Ciertos alimentos procesados ​​no son saludables. Algunos. Me gustaría que hubiese un término mejor para ellos. Llamémoslos alimentos procesados ​​no saludables o UPF. Hola a todos los involucrados en ciencias de la alimentación y la nutrición, ¿podemos empezar a hacer esto? Vamos a llamarlos UPF, de ahora en adelante. Gracias. En realidad, todo el mundo que está por ahí leyendo, vamos a hacer que esto suceda. Twitea alguna foto de algún UPF que encuentres por ahí para @ LIVESTRONG_COM con el hashtag # UPF.

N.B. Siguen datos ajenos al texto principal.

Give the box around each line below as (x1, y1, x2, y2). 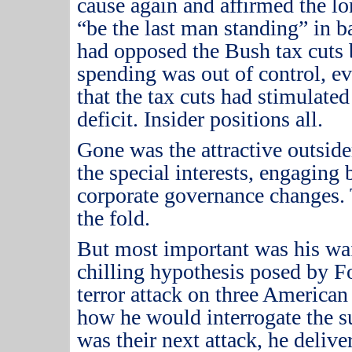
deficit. (77, 107, 139, 131)
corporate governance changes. (77, 183, 346, 207)
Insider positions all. (144, 107, 324, 131)
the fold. (77, 206, 151, 230)
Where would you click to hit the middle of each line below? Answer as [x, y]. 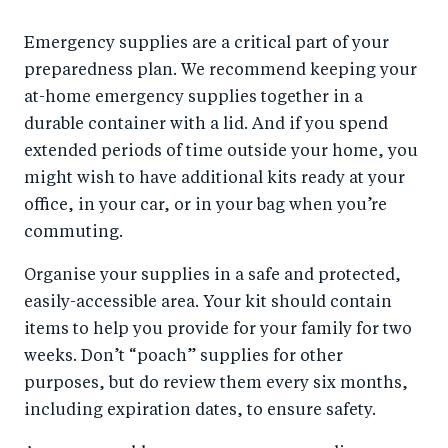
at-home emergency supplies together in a [193, 98]
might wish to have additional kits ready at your [214, 179]
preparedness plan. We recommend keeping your [220, 71]
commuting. [75, 233]
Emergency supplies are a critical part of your [206, 44]
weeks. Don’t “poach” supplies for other [183, 357]
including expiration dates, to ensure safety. [200, 411]
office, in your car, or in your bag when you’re [205, 206]
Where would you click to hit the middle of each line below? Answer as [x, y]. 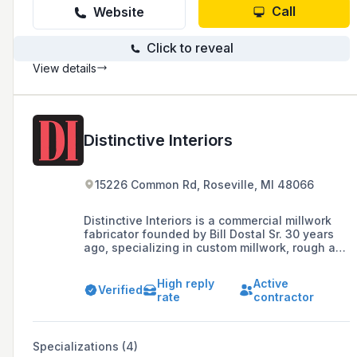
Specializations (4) [85, 346]
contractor [283, 296]
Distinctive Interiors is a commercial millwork [208, 220]
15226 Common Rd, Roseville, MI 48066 [204, 184]
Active [271, 283]
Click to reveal [190, 48]
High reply [186, 283]
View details [65, 68]
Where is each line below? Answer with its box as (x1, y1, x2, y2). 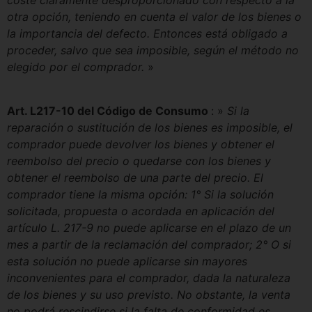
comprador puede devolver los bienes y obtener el (7, 136, 274, 151)
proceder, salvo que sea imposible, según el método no (7, 43, 299, 58)
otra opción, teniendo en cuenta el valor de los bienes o (7, 10, 302, 24)
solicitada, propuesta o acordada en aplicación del (7, 203, 274, 218)
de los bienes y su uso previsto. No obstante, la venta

Los UPF son los alimentos que son altos en calorías y contienen demasiado sodio, azúcar, grasas trans e ingredientes irreconocibles que suenan como algo que Jack Bauer tuvo que evitar que fuese liberado en la atmósfera en "24".

Algunos estudios vinculan "alimentos procesados​​" con enfermedad crónica, presión arterial alta, carcinógenos y menor coeficiente intelectual en los niños. Por eso le toca a los adultos ayudar a los niños a tomar decisiones saludables. En una conferencia de fitness, Nisevich Bede me relató que un chico se acercó a ella y le dijo: "Necesito una gran cantidad de calorías. ¿Por qué no puedo obtenerlas de las galletas de chocolate? Una caloría es una caloría". Ella le dijo al niño que el colon quiere mejores alimentos. Su corazón quiere mejores alimentos. Él no puede sobrevivir sólo con chatarra procesada.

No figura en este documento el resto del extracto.